==== ENTRIES SHOWN

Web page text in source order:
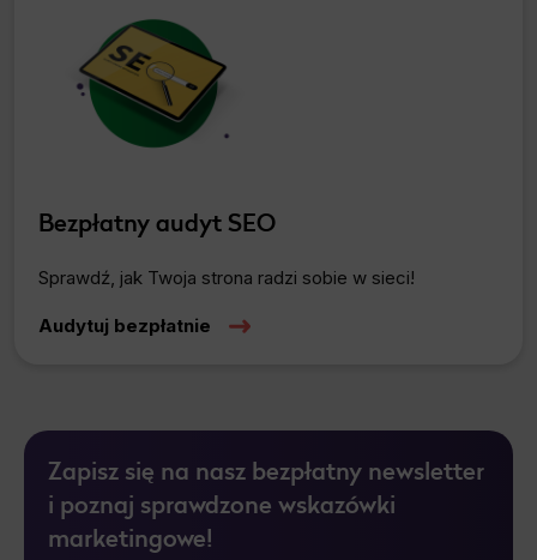
Bezpłatny audyt SEO
Sprawdź, jak Twoja strona radzi sobie w sieci!
Audytuj bezpłatnie
Zapisz się na nasz bezpłatny newsletter
i poznaj sprawdzone wskazówki
marketingowe!
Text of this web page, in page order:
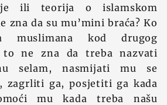
ili teorija o islamskom
zna da su mu’mini braća? Ko
muslimana kod drugog
to ne zna da treba nazvati
selam, nasmijati mu se
zagrliti ga, posjetiti ga kada
mu kada treba našu
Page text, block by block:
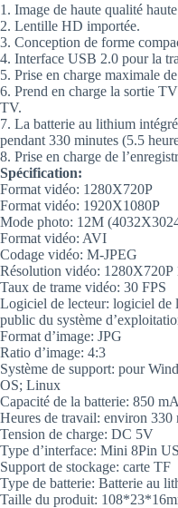
1. Image de haute qualité
2. Lentille HD importée.
3. Conception de forme
4. Interface USB 2.0 pour la
5. Prise en charge maximale
6. Prend en charge la sortie
TV.
7. La batterie au lithium
pendant 330 minutes (5.5
8. Prise en charge de
Spécification:
Format vidéo: 1280X720P
Format vidéo: 1920X1080P
Mode photo: 12M
Format vidéo: AVI
Codage vidéo: M-JPEG
Résolution vidéo: 1280X720P
Taux de trame vidéo: 30 FPS
Logiciel de lecteur: logiciel de
public du système
Format d’image: JPG
Ratio d’image: 4:3
Système de support: pour
OS; Linux
Capacité de la batterie: 850
Heures de travail: environ 330
Tension de charge: DC 5V
Type d’interface: Mini 8Pin
Support de stockage: carte TF
Type de batterie: Batterie au
Taille du produit:

========

EXERCISE>
A faithful, word-for-word copy of the data is needed; the pictures should not appear in it.

RESULT BELOW>
Web page text in source order:
Bezpłatny audyt SEO
Sprawdź, jak Twoja strona radzi sobie w sieci!
Audytuj bezpłatnie
Zapisz się na nasz bezpłatny newsletter
i poznaj sprawdzone wskazówki
marketingowe!
Text of this web page, in page order:
ili teorija o islamskom
zna da su mu’mini braća? Ko
muslimana kod drugog
to ne zna da treba nazvati
selam, nasmijati mu se
zagrliti ga, posjetiti ga kada
mu kada treba našu
Page text, block by block:
1. Image de haute qualité
2. Lentille HD importée.
3. Conception de forme
4. Interface USB 2.0 pour la
5. Prise en charge maximale
6. Prend en charge la sortie
TV.
7. La batterie au lithium
pendant 330 minutes (5.5
8. Prise en charge de
Spécification:
Format vidéo: 1280X720P
Format vidéo: 1920X1080P
Mode photo: 12M
Format vidéo: AVI
Codage vidéo: M-JPEG
Résolution vidéo: 1280X720P
Taux de trame vidéo: 30 FPS
Logiciel de lecteur: logiciel de
public du système
Format d’image: JPG
Ratio d’image: 4:3
Système de support: pour
OS; Linux
Capacité de la batterie: 850
Heures de travail: environ 330
Tension de charge: DC 5V
Type d’interface: Mini 8Pin
Support de stockage: carte TF
Type de batterie: Batterie au
Taille du produit:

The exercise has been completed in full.